No había sido ninguna Revolución rusa que indujera a los campesinos de Las Alpujarras a deshacerse de sus cadenas, pero, por lo que a mí respecta, tal vez todo había sido para bien una vez más.

El bautizo de Chloë

Cuando nació Chloë teníamos planeado organizar una fiesta para celebrar su llegada y pensábamos que tal vez podríamos combinarla con un bautizo. Ana estaba convencida de la importancia del bautismo, ya que de pequeña había pasado unos años en un colegio de monjas. Yo vivo en estado de confusión acerca de los misterios del universo y por eso no estaba seguro, pero celebrar un bautizo tenía una ventaja que hizo que se disiparan mis dudas: podríamos pedirle a Domingo que fuese el padrino de Chloë.

Domingo es la clase de amigo que detesta que le den las gracias por nada. Hace poco alarde de su propia generosidad y rechaza que el tiempo y la energía que incansablemente nos dedica sean dignos de ser mencionados. Si intento insistir en esta cuestión, se vuelve áspero y adusto. Así, el tener con él un gesto que le demostrara nuestro aprecio y estima era una oportunidad demasiado buena para dejarla escapar. Le hablé del tema del padrinazgo el mismo día que decidimos que nos hacía falta un padrino.

– ¿Qué tengo que hacer? -preguntó sin mucha convicción.

– Pues no mucho. Creo que sólo tienes que tener a Chloë en brazos mientras el cura le echa el agua.

– Bueno, eso a lo mejor podré hacerlo.

– Y después, por supuesto, tendrás que encargarte de su formación espiritual.

– Eso lo haré bien también -dijo con una sonrisa.

– Entonces, ¿serás su padrino?

– Me da igual -dijo, como si meditara sobre ello-. Siempre que no esté haciendo otra cosa ese día.

Decididamente, Domingo sabe cómo desinflarte. Pero aun así la idea evidentemente le gustaba, y Expira y Domingo el Viejo estaban encantados. De este modo, tras plantar las semillas, me puse manos a la obra para conseguir que mi plan diera frutos. Lo primero que había que hacer era ir a buscar al párroco.

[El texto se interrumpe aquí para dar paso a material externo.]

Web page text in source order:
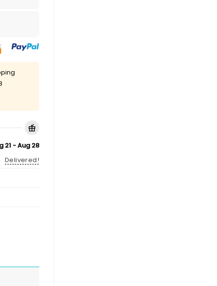
21 - Aug 28
Delivered!
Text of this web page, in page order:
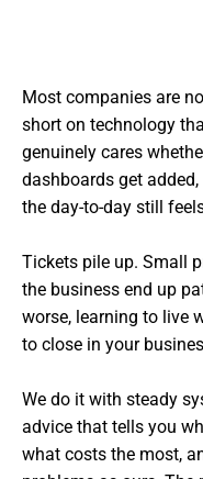
Most companies are
short on technology
genuinely cares
dashboards get
the day-to-day still
Tickets pile up. Small
the business end up
worse, learning to live
to close in your
We do it with steady
advice that tells you
what costs the most,
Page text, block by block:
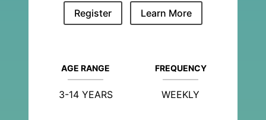
Register Learn More
AGE RANGE
3-14 YEARS
FREQUENCY
WEEKLY
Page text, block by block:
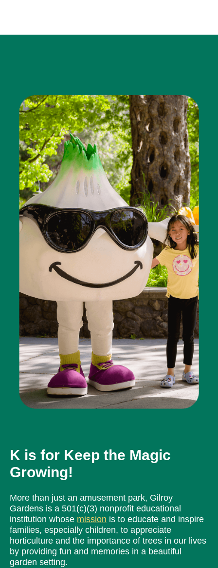
K is for Keep the Magic
Growing!
More than just an amusement park, Gilroy
Gardens is a 501(c)(3) nonprofit educational
institution whose mission is to educate and inspire
families, especially children, to appreciate
horticulture and the importance of trees in our lives
by providing fun and memories in a beautiful
garden setting.
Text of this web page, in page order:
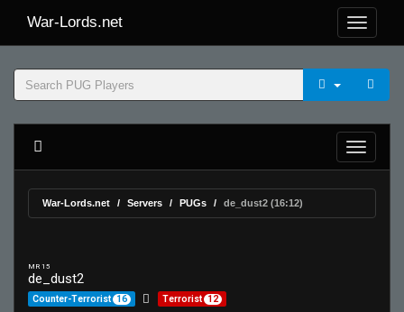
War-Lords.net
War-Lords.net Servers PUGs de_dust2 (16:12)
MR 15
de_dust2
Counter-Terrorist 16 Terrorist 12
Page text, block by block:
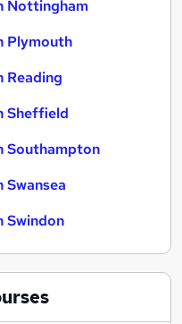
Nottingham
Plymouth
Reading
Sheffield
Southampton
Swindon
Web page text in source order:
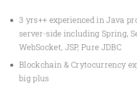
3 yrs++ experienced in Java
server-side including Spring,
WebSocket, JSP, Pure JDBC
Blockchain & Crytocurrency
big plus
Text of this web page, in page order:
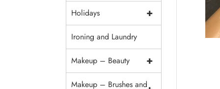
+
Holidays
Ironing and Laundry
+
Makeup – Beauty
Makeup – Brushes and

Aparte de las horas de misa o de la siesta, el lugar donde solía estar don Manuel era una oscura oficinucha que había al lado de la iglesia. Su ama de llaves me abrió la puerta con una escoba en la mano y, tras escuchar la razón de mi visita, me condujo a presencia del cura. Cuando entré, don Manuel dejó de revolver los papeles de su escritorio y se levantó. Era un hombre delgado y seco vestido con un gastado traje gris y zapatillas, y su mano me pareció tan pequeña y delicada al estrechársela que dudé si realmente me había ofrecido la totalidad de sus dedos.

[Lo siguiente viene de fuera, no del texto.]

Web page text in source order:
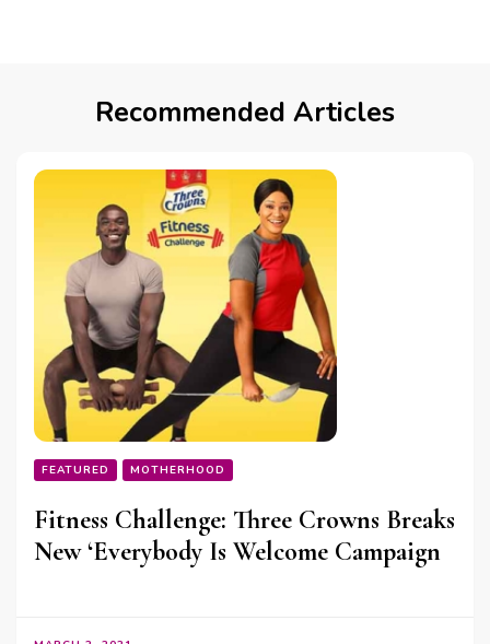
Recommended Articles
FEATURED MOTHERHOOD
Fitness Challenge: Three Crowns Breaks
New ‘Everybody Is Welcome Campaign
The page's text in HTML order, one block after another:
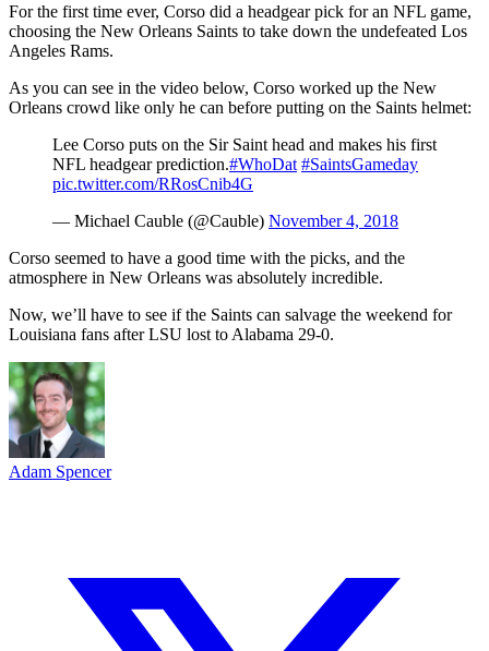
For the first time ever, Corso did a headgear pick for an NFL game,
choosing the New Orleans Saints to take down the undefeated Los
Angeles Rams.
As you can see in the video below, Corso worked up the New
Orleans crowd like only he can before putting on the Saints helmet:
Lee Corso puts on the Sir Saint head and makes his first
NFL headgear prediction.#WhoDat #SaintsGameday
pic.twitter.com/RRosCnib4G
— Michael Cauble (@Cauble) November 4, 2018
Corso seemed to have a good time with the picks, and the
atmosphere in New Orleans was absolutely incredible.
Now, we’ll have to see if the Saints can salvage the weekend for
Louisiana fans after LSU lost to Alabama 29-0.
Adam Spencer
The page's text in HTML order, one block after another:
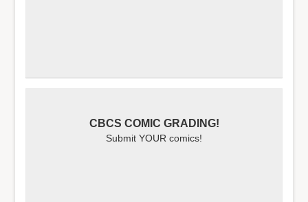
CBCS COMIC GRADING!
Submit YOUR comics!
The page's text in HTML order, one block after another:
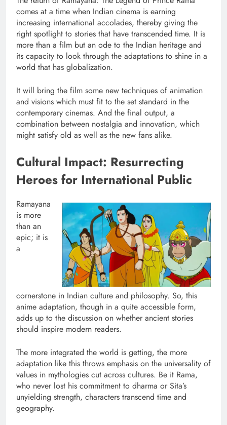
comes at a time when Indian cinema is earning
increasing international accolades, thereby giving the
right spotlight to stories that have transcended time. It is
more than a film but an ode to the Indian heritage and
its capacity to look through the adaptations to shine in a
world that has globalization.
It will bring the film some new techniques of animation
and visions which must fit to the set standard in the
contemporary cinemas. And the final output, a
combination between nostalgia and innovation, which
might satisfy old as well as the new fans alike.
Cultural Impact: Resurrecting
Heroes for International Public
Ramayana
is more
than an
epic; it is
a
cornerstone in Indian culture and philosophy. So, this
anime adaptation, though in a quite accessible form,
adds up to the discussion on whether ancient stories
should inspire modern readers.
The more integrated the world is getting, the more
adaptation like this throws emphasis on the universality of
values in mythologies cut across cultures. Be it Rama,
who never lost his commitment to dharma or Sita’s
unyielding strength, characters transcend time and
geography.
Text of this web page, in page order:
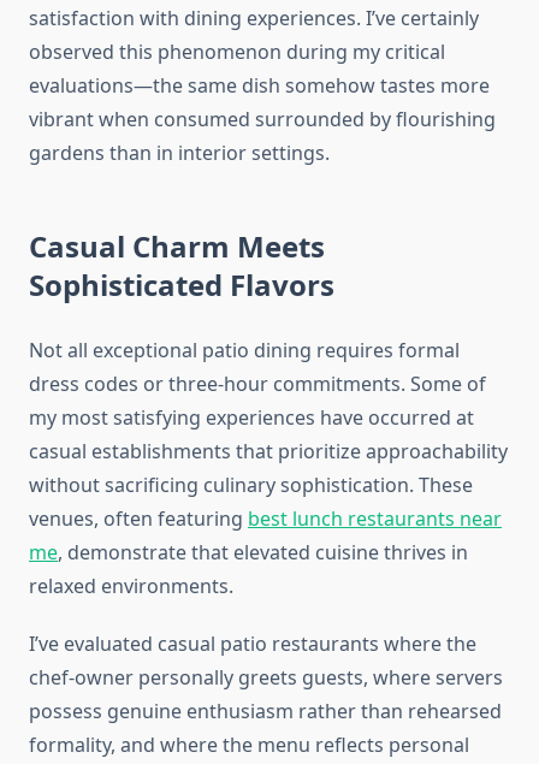
satisfaction with dining experiences. I’ve certainly
observed this phenomenon during my critical
evaluations—the same dish somehow tastes more
vibrant when consumed surrounded by flourishing
gardens than in interior settings.
Casual Charm Meets
Sophisticated Flavors
Not all exceptional patio dining requires formal
dress codes or three-hour commitments. Some of
my most satisfying experiences have occurred at
casual establishments that prioritize approachability
without sacrificing culinary sophistication. These
venues, often featuring best lunch restaurants near
me, demonstrate that elevated cuisine thrives in
relaxed environments.
I’ve evaluated casual patio restaurants where the
chef-owner personally greets guests, where servers
possess genuine enthusiasm rather than rehearsed
formality, and where the menu reflects personal
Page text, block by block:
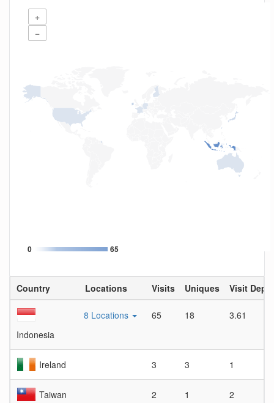
+
−
0 65
Country Locations Visits Uniques Visit
Indonesia
8 Locations 65 18 3.61
Ireland 3 3 1
Taiwan 2 1 2
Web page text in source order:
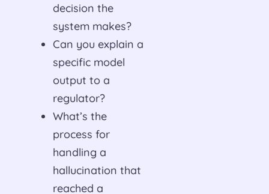
decision the
system makes?
Can you explain a
specific model
output to a
regulator?
What’s the
process for
handling a
hallucination that
reached a
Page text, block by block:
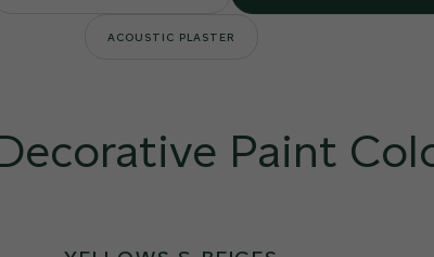
ACOUSTIC PLASTER
Paint
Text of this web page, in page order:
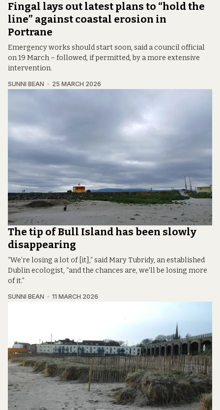
Fingal lays out latest plans to “hold the
line” against coastal erosion in
Portrane
Emergency works should start soon, said a council official
on 19 March – followed, if permitted, by a more extensive
intervention.
SUNNI BEAN 25 MARCH 2026
The tip of Bull Island has been slowly
disappearing
“We’re losing a lot of [it],” said Mary Tubridy, an established
Dublin ecologist, “and the chances are, we'll be losing more
of it.”
SUNNI BEAN 11 MARCH 2026
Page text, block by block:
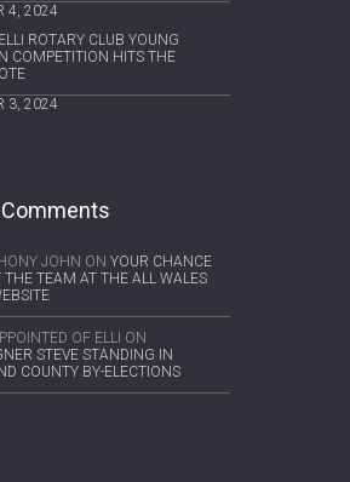
4, 2024
ROTARY CLUB YOUNG
COMPETITION HITS THE
3, 2024
JOHN ON YOUR CHANCE
THE TEAM AT THE ALL WALES
OF ELLI ON
STEVE STANDING IN
COUNTY BY-ELECTIONS
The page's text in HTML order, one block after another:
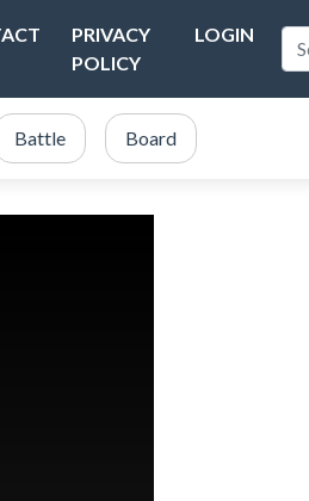
PRIVACY
POLICY
LOGIN
Battle Board
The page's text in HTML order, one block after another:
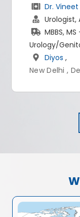
& Prostate
General Surgery and
Surgery
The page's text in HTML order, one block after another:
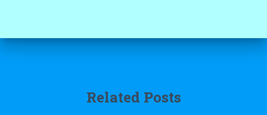
Related Posts
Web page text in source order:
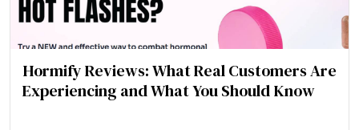
Hormify Reviews: What Real Customers Are
Experiencing and What You Should Know
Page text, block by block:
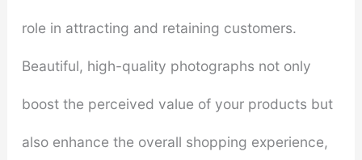
role in attracting and retaining customers.
Beautiful, high-quality photographs not only
boost the perceived value of your products but
also enhance the overall shopping experience,
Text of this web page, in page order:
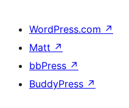
WordPress.com ↗
Matt ↗
bbPress ↗
BuddyPress ↗

– Quería saber si usted podría bautizar a mi hija -comencé a decir.

– ¿Es usted católico? -preguntó estudiándome con un poco de recelo.

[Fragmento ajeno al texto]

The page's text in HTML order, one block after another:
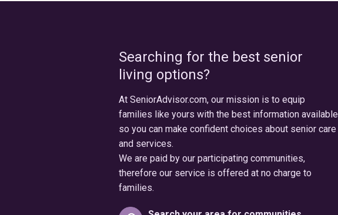
Searching for the best senior
living options?
At SeniorAdvisor.com, our mission is to equip
families like yours with the best information available
so you can make confident choices about senior care
and services.
We are paid by our participating communities,
therefore our service is offered at no charge to
families.
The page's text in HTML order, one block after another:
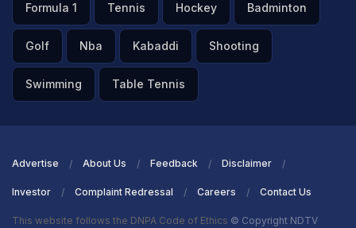
Formula 1 Tennis Hockey Badminton
Golf Nba Kabaddi Shooting
Swimming Table Tennis
Advertise About Us Feedback Disclaimer
Investor Complaint Redressal Careers Contact Us
This website follows the DNPA Code of Ethics © Copyright NDTV
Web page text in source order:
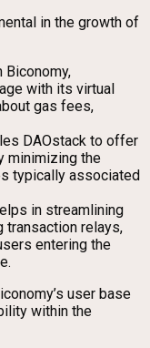
in the growth of
Biconomy,
with its virtual
gas fees,
DAOstack to offer
minimizing the
typically associated
in streamlining
transaction relays,
entering the
user base
within the
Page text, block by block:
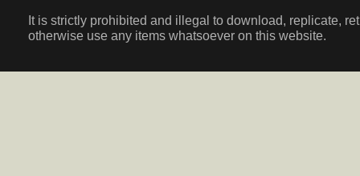
It is strictly prohibited and illegal to download, replicate,
otherwise use any items whatsoever on this website.
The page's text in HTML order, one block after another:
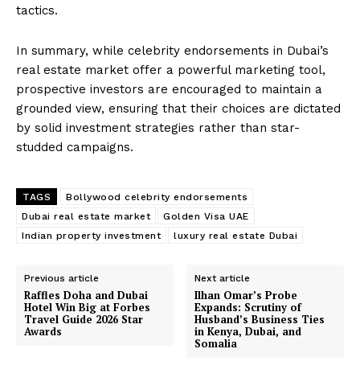
tactics.
In summary, while celebrity endorsements in Dubai’s
real estate market offer a powerful marketing tool,
prospective investors are encouraged to maintain a
grounded view, ensuring that their choices are dictated
by solid investment strategies rather than star-
studded campaigns.
TAGS
Bollywood celebrity endorsements
Dubai real estate market
Golden Visa UAE
Indian property investment
luxury real estate Dubai
Previous article
Raffles Doha and Dubai
Hotel Win Big at Forbes
Travel Guide 2026 Star
Awards
Next article
Ilhan Omar’s Probe
Expands: Scrutiny of
Husband’s Business Ties
in Kenya, Dubai, and
Somalia
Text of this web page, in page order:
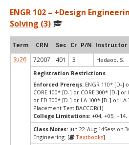
ENGR 102 – +Design
Solving (3)
Term CRN Sec Cr P/N Instructor
Su26
72007 401 3 Hedaoo, S.
Registration Restrictions
Enforced Prereqs: ENGR 110* [D-]
CORE 100* [D-] or CORE 300* [D-]
or ED 300* [D-] or LA 100* [D-] or
Placement Test BACCOR(1)
College Limitations: +04, +05, +14,
Class Notes: Jun 22-Aug 14Session
Engineering [
Textbooks]
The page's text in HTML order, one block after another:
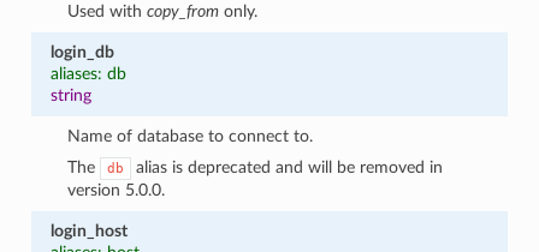
Used withcopy_from only.
login_db
aliases: db
string
Name of database to connect to.
The
db
alias is deprecated and will be removed in
version 5.0.0.
login_host
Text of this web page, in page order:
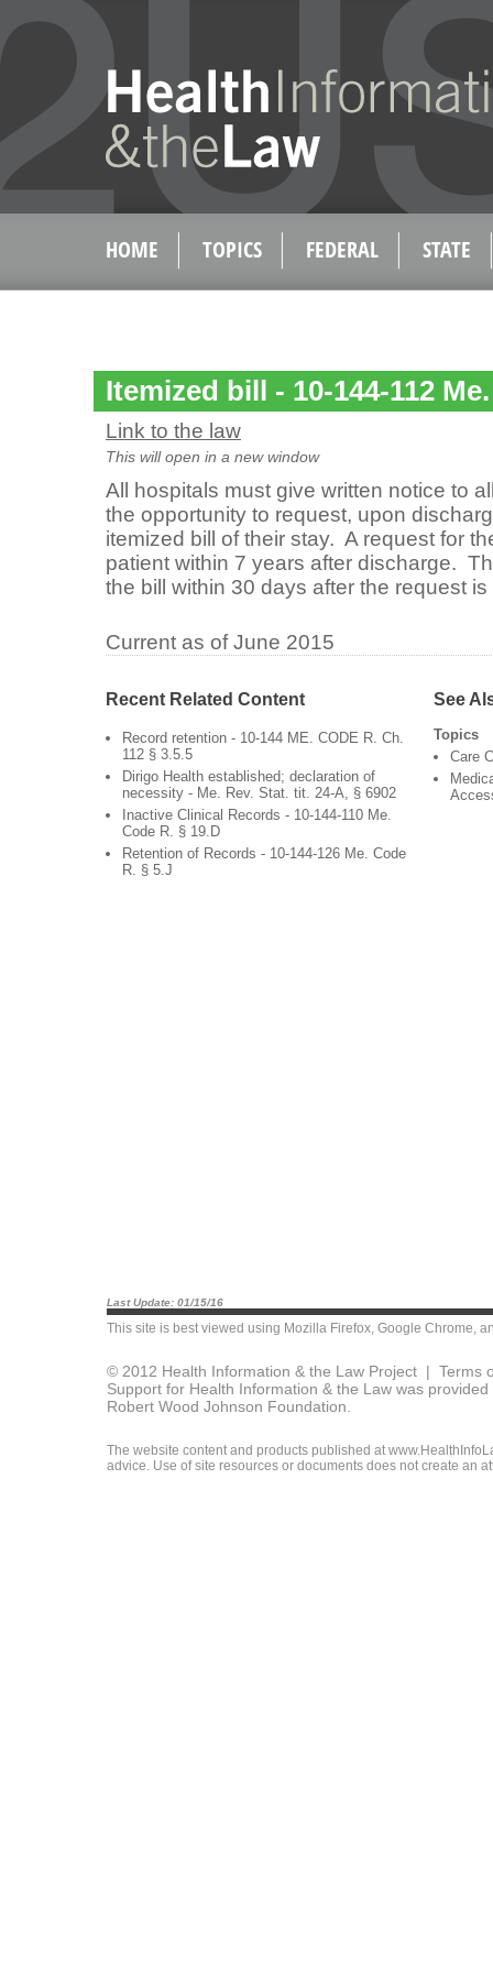
HOME TOPICS FEDERAL STATE
Itemized bill - 10-144-112
Link to the law
This will open in a new window
All hospitals must give written notice to
the opportunity to request, upon
itemized bill of their stay. A request for
patient within 7 years after discharge.
the bill within 30 days after the request is
Current as of June 2015
Recent Related Content
Record retention - 10-144 ME. CODE R. Ch.
112 § 3.5.5
Dirigo Health established; declaration of
necessity - Me. Rev. Stat. tit. 24-A, § 6902
Inactive Clinical Records - 10-144-110 Me.
Code R. § 19.D
Retention of Records - 10-144-126 Me. Code
R. § 5.J
See
Topics
Care
Last Update: 01/15/16
This site is best viewed using Mozilla Firefox, Google Chrome,
© 2012 Health Information & the Law Project | Terms
Support for Health Information & the Law was
Robert Wood Johnson Foundation.
The website content and products published at
advice. Use of site resources or documents does not create an

– No, pero no me importa en absoluto que mi hija sea bautizada en la fe católica.

– ¿Cuál es su religión, entonces?

– Supongo que fui bautizado en la Iglesia anglicana, pero soy de ideas ecuménicas.

– Oh, yo también, yo también. Pero este bautizo… no estoy del todo seguro de cuál es el procedimiento en estos casos.

Parecía dirigirse más a los papeles esparcidos por su escritorio que a mí, y daba la impresión de que no se sentía rebosante de entusiasmo por el proyecto: era muy posible que éste causara muchas más molestias de las que una pequeña alma merecía, pero por el momento bastaba con adoptar tácticas dilatorias.

– Voy a ir a Granada el viernes -me aseguró- y le expondré el asunto al obispo. Venga a verme otra vez la semana que viene.

Así pues, a la semana siguiente fui a ver a don Manuel, pero resultó que no había conseguido ver al obispo; la semana de después se olvidó de mencionarle el tema, la semana siguiente a ésa el obispo iba a reflexionar sobre el asunto, y a la siguiente yo me olvidé totalmente de la cuestión. Conque de alguna manera nos desentendimos del proyecto.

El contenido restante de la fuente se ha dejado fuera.